*** Block opens ***

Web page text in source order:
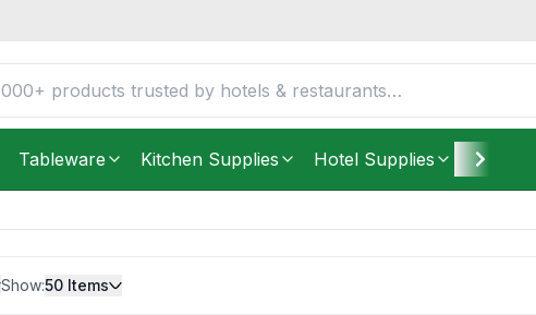
Tableware Kitchen Supplies Hotel Supplies Furniture
Show:50 Items
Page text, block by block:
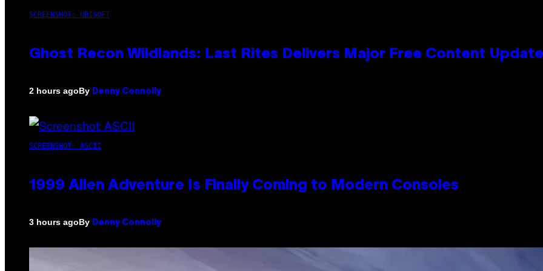
SCREENSHOT: UBISOFT
Ghost Recon Wildlands: Last Rites Delivers Major Free Content Update
2 hours agoBy Denny Connolly
SCREENSHOT: ASCII
1999 Alien Adventure Is Finally Coming to Modern Consoles
3 hours agoBy Denny Connolly
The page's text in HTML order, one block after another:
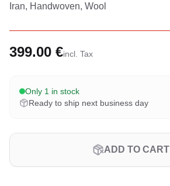
Iran, Handwoven, Wool
399.00 €incl. Tax
Only 1 in stock
Ready to ship next business day
ADD TO CART
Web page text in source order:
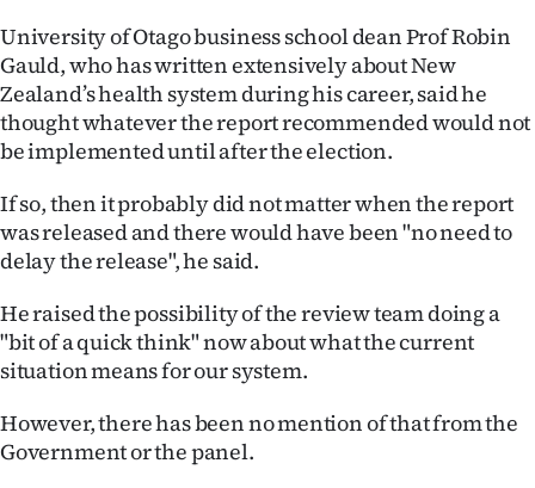
Edition
Contact
us
Allied
University of Otago business school dean Prof Robin
Gauld, who has written extensively about New
Zealand’s health system during his career, said he
thought whatever the report recommended would not
be implemented until after the election.
If so, then it probably did not matter when the report
was released and there would have been "no need to
delay the release", he said.
He raised the possibility of the review team doing a
"bit of a quick think" now about what the current
situation means for our system.
However, there has been no mention of that from the
Government or the panel.
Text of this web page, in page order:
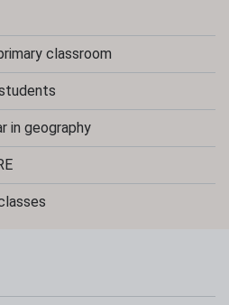
classroom
in geography
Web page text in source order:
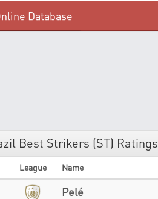
Database
Best Strikers (ST) Ratings
League Name
Pelé
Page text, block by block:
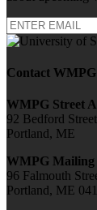
Contact
WMPG Street
92 Bedford Street
Portland, ME
WMPG Mailing
96 Falmouth
Portland, ME
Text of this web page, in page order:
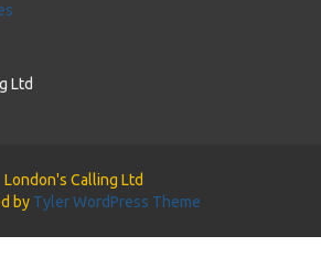
Ltd
London's Calling Ltd
by Tyler WordPress Theme
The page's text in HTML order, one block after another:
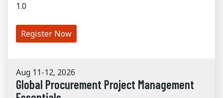
1.0
Register Now
Aug 11-12, 2026
Global Procurement Project Management
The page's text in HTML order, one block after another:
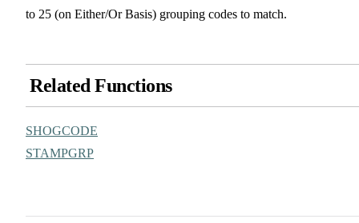
to 25 (on Either/Or Basis) grouping codes to match.
Related Functions
SHOGCODE
STAMPGRP

*** Block closes ***

**YOUR GOAL:** What is needed is a verbatim copy of the entries, leaving out any pictures.

**FINAL ANSWER:**
Web page text in source order:
Tableware Kitchen Supplies Hotel Supplies Furniture
Show:50 Items
Page text, block by block:
SCREENSHOT: UBISOFT
Ghost Recon Wildlands: Last Rites Delivers Major Free Content Update
2 hours agoBy Denny Connolly
SCREENSHOT: ASCII
1999 Alien Adventure Is Finally Coming to Modern Consoles
3 hours agoBy Denny Connolly
The page's text in HTML order, one block after another:
Iran, Handwoven, Wool
399.00 €incl. Tax
Only 1 in stock
Ready to ship next business day
ADD TO CART
Web page text in source order:
Edition
Contact
us
Allied
University of Otago business school dean Prof Robin
Gauld, who has written extensively about New
Zealand’s health system during his career, said he
thought whatever the report recommended would not
be implemented until after the election.
If so, then it probably did not matter when the report
was released and there would have been "no need to
delay the release", he said.
He raised the possibility of the review team doing a
"bit of a quick think" now about what the current
situation means for our system.
However, there has been no mention of that from the
Government or the panel.
Text of this web page, in page order:
classroom
in geography
Web page text in source order:
Database
Best Strikers (ST) Ratings
League Name
Pelé
Page text, block by block:
Contact
WMPG Street
92 Bedford Street
Portland, ME
WMPG Mailing
96 Falmouth
Portland, ME
Text of this web page, in page order:
Ltd
London's Calling Ltd
by Tyler WordPress Theme
The page's text in HTML order, one block after another:
1.0
Register Now
Aug 11-12, 2026
Global Procurement Project Management
The page's text in HTML order, one block after another:
to 25 (on Either/Or Basis) grouping codes to match.
Related Functions
SHOGCODE
STAMPGRP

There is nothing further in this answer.